For most of the two weeks since our referral I have been in a state of shock. We were not expecting a referral in July. We definitely were not expecting siblings. I don't think we were actually even expecting children - after so many months of paperwork it had begun to seem that the paperwork was the whole point, and to see pictures of real, flesh-and-blood little boys was completely astonishing.
I came back from vacation with my brain running at half-speed. For the first few days home I did almost nothing, just shut myself in the house, finished the home repairs I had started before vacation, and generally hid from the world. I couldn't study Amharic. I didn't look at their pictures.
People talk about bursting into tears during their referral call or at the first sight of their future children. I didn't. I got a little teary-eyed when my mom's voice wavered talking about the boys, and when T's mom sent out a fundraising appeal for East Africa with a new, personal urgency. I choked up a little when our friend said that if we ever needed it, she would be available to take Buki, and when people I've never met exploded with joy across the internet. I have been really, really grateful for the love and support of so many people. But I was in too much shock to really feel my emotions.
Until Monday, when we got this email from a family member: I know that you will be required and want to make multiple trips to Africa to complete your adoption efforts. [ ] and I would like to put some smooth air under your wings and pay for all your airline tickets.

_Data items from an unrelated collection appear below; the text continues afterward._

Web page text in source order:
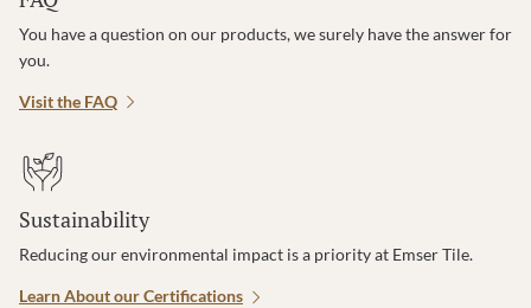
You have a question on our products, we surely have the answer for
you.
Visit the FAQ
Sustainability
Reducing our environmental impact is a priority at Emser Tile.
Learn About our Certifications
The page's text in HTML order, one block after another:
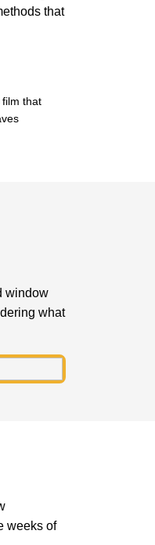
that
that
window
what
weeks of
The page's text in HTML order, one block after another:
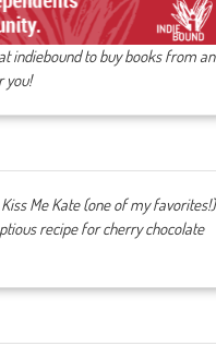
indiebound to buy books from an
you!
Me Kate (one of my favorites!)
recipe for cherry chocolate
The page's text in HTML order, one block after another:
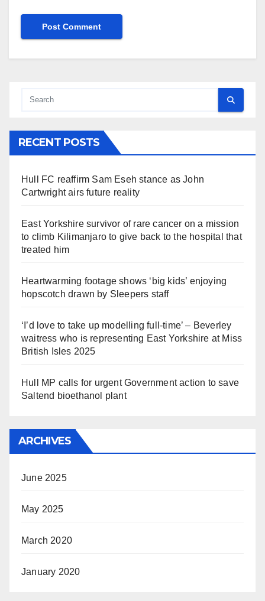
RECENT POSTS
Hull FC reaffirm Sam Eseh stance as John
Cartwright airs future reality
East Yorkshire survivor of rare cancer on a mission
to climb Kilimanjaro to give back to the hospital that
treated him
Heartwarming footage shows ‘big kids’ enjoying
hopscotch drawn by Sleepers staff
‘I’d love to take up modelling full-time’ – Beverley
waitress who is representing East Yorkshire at Miss
British Isles 2025
Hull MP calls for urgent Government action to save
Saltend bioethanol plant
ARCHIVES
June 2025
May 2025
March 2020
January 2020
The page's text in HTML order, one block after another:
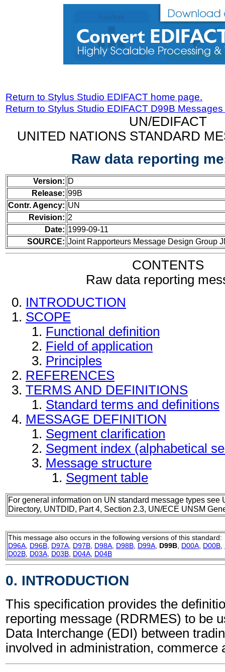
Return to Stylus Studio EDIFACT home page.
Return to Stylus Studio EDIFACT D99B
UN/EDIFACT
UNITED NATIONS STANDARD
Raw data reporting
Version: D
Release: 99B
Contr. Agency: UN
Revision: 2
Date: 1999-09-11
SOURCE: Joint Rapporteurs Message Design Group
CONTENTS
Raw data reporting
INTRODUCTION
SCOPE
Functional definition
Field of application
Principles
REFERENCES
TERMS AND DEFINITIONS
Standard terms and definitions
MESSAGE DEFINITION
Segment clarification
Segment index (alphabetical
Message structure
Segment table
For general information on UN standard message types see
Directory, UNTDID, Part 4, Section 2.3, UN/ECE UNSM
This message also occurs in the following versions of this standard:
D96A D96B D97A D97B D98A D98B D99A D99B D00A D00B
D02B D03A D03B D04A D04B
0. INTRODUCTION
This specification provides the
reporting message (RDRMES) to be
Data Interchange (EDI) between
involved in administration, commerce
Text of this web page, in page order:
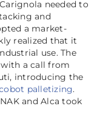
needed to
and
a market-
realized that it
use. The
a call from
introducing the
palletizing.
and Alca took
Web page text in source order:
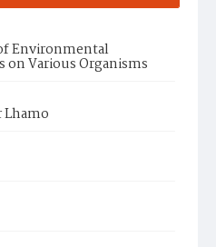
Environmental
Various Organisms
Lhamo
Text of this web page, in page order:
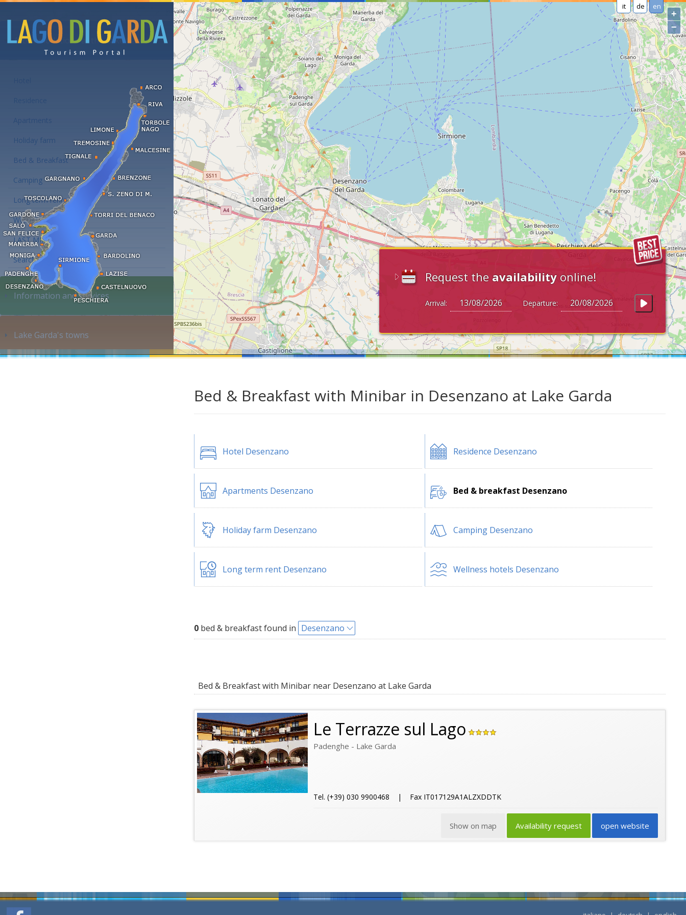
it de en
Request the availabilityonline!
Arrival: Departure:
+
−
Accommodations at the Lake Garda
Apartments
Holiday farm
Bed & Breakfast
Camping
Long term rent
Wellness hotels
LAST MINUTE
Search accommodation...
Information and services
Lake Garda's towns
Bed & Breakfast with Minibar in Desenzano at Lake Garda
Hotel Desenzano Residence Desenzano
Apartments Desenzano Bed & breakfast Desenzano
Holiday farm Desenzano Camping Desenzano
Long term rent Desenzano Wellness hotels Desenzano
0 bed & breakfast found in Desenzano
Bed & Breakfast with Minibar near Desenzano at Lake Garda
Le Terrazze sul Lago
Padenghe - Lake Garda
Tel. (+39) 030 9900468 | Fax IT017129A1ALZXDDTK
open website
Availability request
Show on map
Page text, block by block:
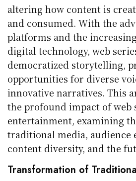
altering how content is
and consumed. With the
platforms and the
digital technology, web
democratized storytelling,
opportunities for diverse
innovative narratives. This
the profound impact of web
entertainment, examining
traditional media, audience
content diversity, and the
Transformation of
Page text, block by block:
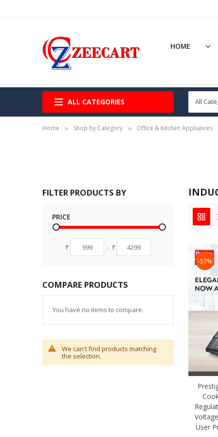
HOME
ALL CATEGORIES
Home Shop by Category Office & Kitchen Appliances
-57%
User
FILTER PRODUCTS BY
PRICE
₹ - ₹
COMPARE PRODUCTS
You have no items to compare.
We can't find products matching
the selection.
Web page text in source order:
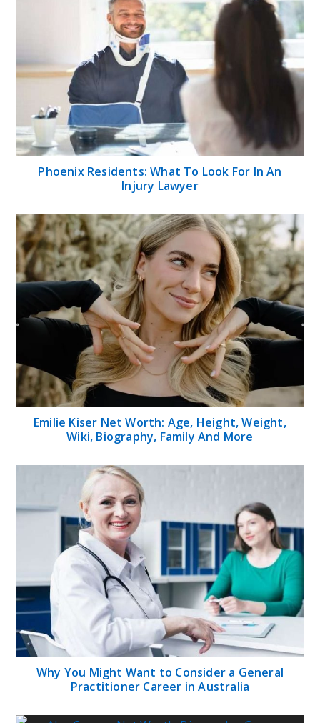
Phoenix Residents: What To Look For In An
Injury Lawyer
Emilie Kiser Net Worth: Age, Height, Weight,
Wiki, Biography, Family And More
Why You Might Want to Consider a General
Practitioner Career in Australia
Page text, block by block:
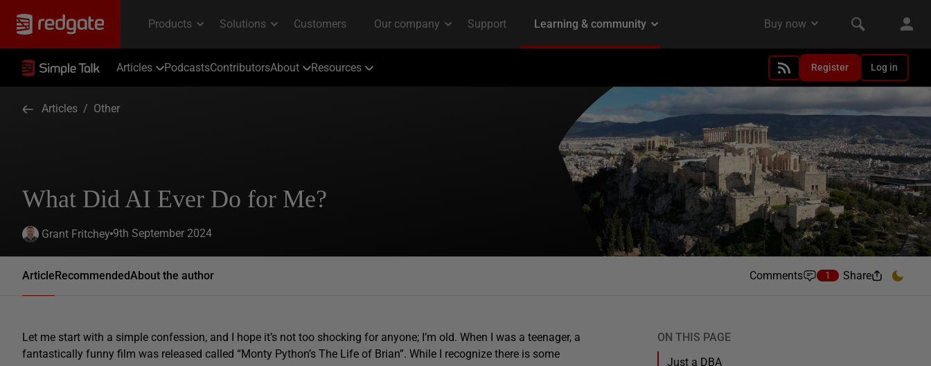
Articles PodcastsContributorsAbout Resources Register Log in
Articles / Other
What Did AI Ever Do for Me?
Grant Fritchey 9th September 2024
ArticleRecommendedAbout the author Comments 1 Share
Let me start with a simple confession, and I hope it’s not too shocking for anyone; I’m old. When I was a teenager, a
fantastically funny film was released called “Monty Python’s The Life of Brian”. While I recognize there is some
ON THIS PAGE
Just a DBA
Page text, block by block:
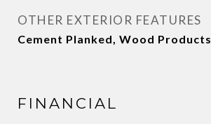
OTHER EXTERIOR FEATURES
Cement Planked, Wood Products
FINANCIAL
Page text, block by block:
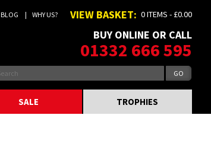
BLOG WHY US? VIEW BASKET: 0 ITEMS - £0.00
BUY ONLINE OR CALL
01332 666 595
SALE TROPHIES
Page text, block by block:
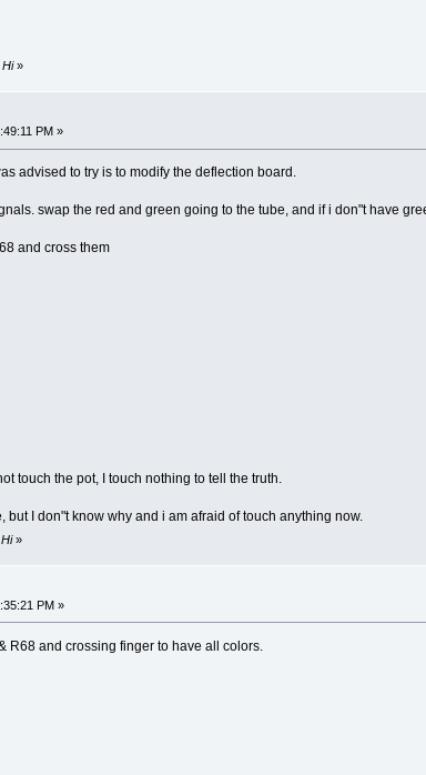
»
PM »
advised to try is to modify the deflection board.
swap the red and green going to the tube, and if i don"t have
and cross them
touch the pot, I touch nothing to tell the truth.
but I don"t know why and i am afraid of touch anything now.
»
PM »
R68 and crossing finger to have all colors.
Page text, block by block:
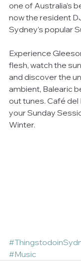
one of Australia’s
now the resident
Sydney’s popular
Experience
flesh, watch the
and discover the
ambient, Balearic
out tunes. Café del
your Sunday
Winter.
#Music
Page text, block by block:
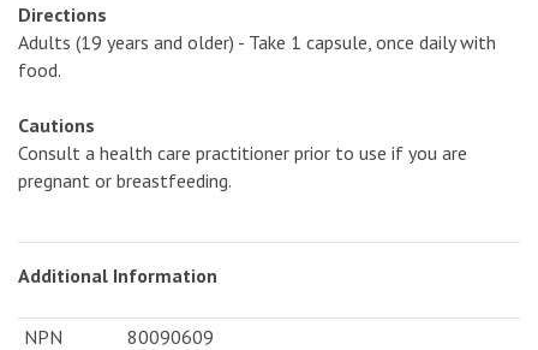
Directions
Adults (19 years and older) - Take 1 capsule, once daily with
food.
Cautions
Consult a health care practitioner prior to use if you are
pregnant or breastfeeding.
Additional Information
NPN
80090609
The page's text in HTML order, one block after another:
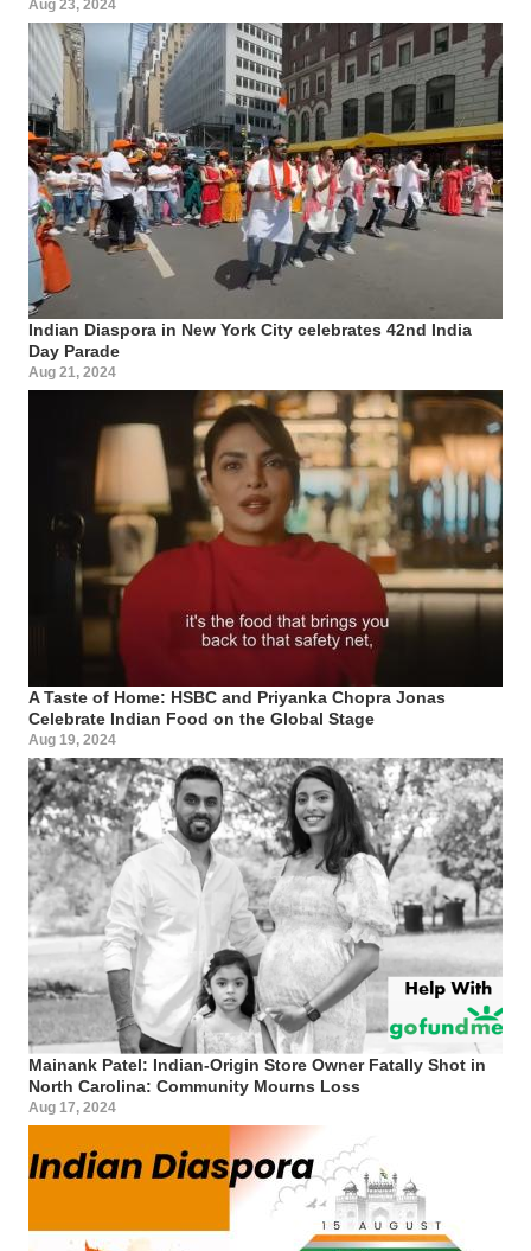
Aug 23, 2024
Indian Diaspora in New York City celebrates 42nd India
Day Parade
Aug 21, 2024
A Taste of Home: HSBC and Priyanka Chopra Jonas
Celebrate Indian Food on the Global Stage
Aug 19, 2024
Mainank Patel: Indian-Origin Store Owner Fatally Shot in
North Carolina: Community Mourns Loss
Aug 17, 2024
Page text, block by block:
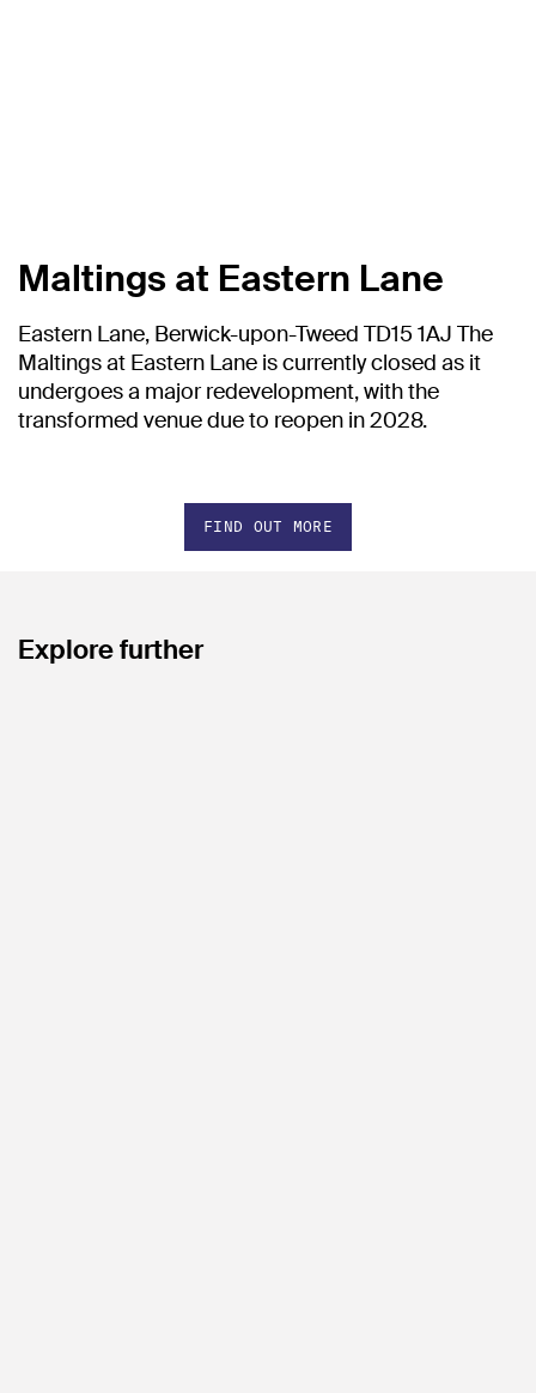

That was the tipping point. Everything that had been building up came out at that moment. There's crying, and then there's all the air rushing out of your lungs, leaving you gasping. I sobbed reading the email, and I sobbed again in the bathroom accessories aisle at Lowe's where I was meeting T after work (and suddenly everyone who had planned to buy a bathroom fan remembered that they really needed a lug nut on the other side of the store). These boys will be LOVED. They will be loved so much, and by so many people. We are truly, truly lucky to have the family and friends that we do.
After that I was able to start studying Amharic again. And I'm filling out our visa applications today.